The results of this study indicate that not only the rectus femoris but also the hamstring muscles, which serve as hip extensors, exhibit decreased energy consumption in the internal rotation form. This improved metabolic efficiency in the extensor muscles is presumed to be a result of their interaction with the gluteal muscles, particularly the gluteus maximus [29]. Additionally, Wang et al. reported that fatigue in the hamstrings and vastus medialis significantly affects cycling performance [32]. Particularly at high speeds, the activity of the hamstring muscles is increased. These muscles are known to be rich in slow-twitch fibres which have high fatigue resistance and recovery capacity. Consequently, athletes with an easier internal rotation of the hip may efficiently utilize these muscles, reducing fatigue while conserving energy. This mechanism could be a contributing factor for athletes to maintain high performance in long-distance or high-intensity cycling.
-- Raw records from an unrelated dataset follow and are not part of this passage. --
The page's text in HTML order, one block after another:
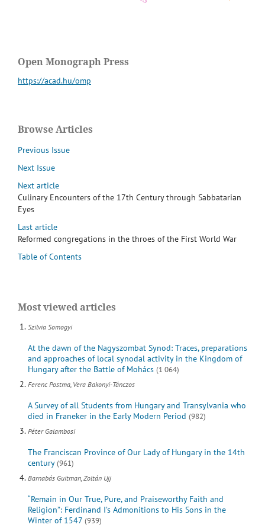
Open Monograph Press
https://acad.hu/omp
Browse Articles
Previous Issue
Next Issue
Next article
Culinary Encounters of the 17th Century through Sabbatarian
Eyes
Last article
Reformed congregations in the throes of the First World War
Table of Contents
Most viewed articles
Szilvia Somogyi
At the dawn of the Nagyszombat Synod: Traces, preparations
and approaches of local synodal activity in the Kingdom of
Hungary after the Battle of Mohács (1 064)
Ferenc Postma, Vera Bakonyi-Tánczos
A Survey of all Students from Hungary and Transylvania who
died in Franeker in the Early Modern Period (982)
Péter Galambosi
The Franciscan Province of Our Lady of Hungary in the 14th
century (961)
Barnabás Guitman, Zoltán Ujj
“Remain in Our True, Pure, and Praiseworthy Faith and
Religion”: Ferdinand I’s Admonitions to His Sons in the
Winter of 1547 (939)
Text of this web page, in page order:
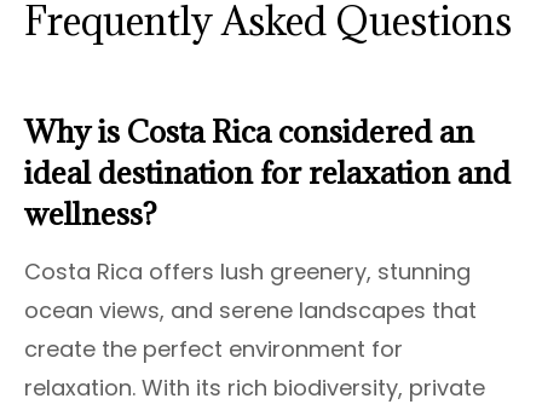
Frequently Asked Questions
Why is Costa Rica considered an
ideal destination for relaxation and
wellness?
Costa Rica offers lush greenery, stunning
ocean views, and serene landscapes that
create the perfect environment for
relaxation. With its rich biodiversity, private
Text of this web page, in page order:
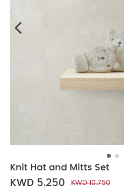
Knit Hat and Mitts Set
KWD 5.250 KWD 10.750

Simulation techniques are useful for predicting internal characteristics such as muscle strength and metabolic power. The BikeModel, applied in this study, was validated under normal cycling conditions [33]. Simulation results closely matched experimental data regarding the relationship between variations in crank mechanical load and oxygen uptake, pedal rate and oxygen uptake, as well as the correlation between mechanical load changes and knee joint force. This strong correlation confirms the validity and reliability of using simulation methods for cycling analysis.

The present study has several limitations. First, the number of research subjects was small. A post-hoc analysis revealed an effect size of 0.53. Future studies involving a greater number of cases are required. Second, the knee joint movement in the simulation model is restricted to flexion and extension. Thus, it is necessary to examine this issue based on actual measurement data.

Conclusions

We investigated the relationship between acetabular dysplasia and hip internal rotation and the impact of acetabular dysplasia on metabolism in the simulation cycling model. Professional cyclists showed a high frequency of acetabular dysplasia and superior hip internal rotation. Analyses of cycling models revealed that this internal rotation of the hip facilitates pedaling with reduced metabolic power demand.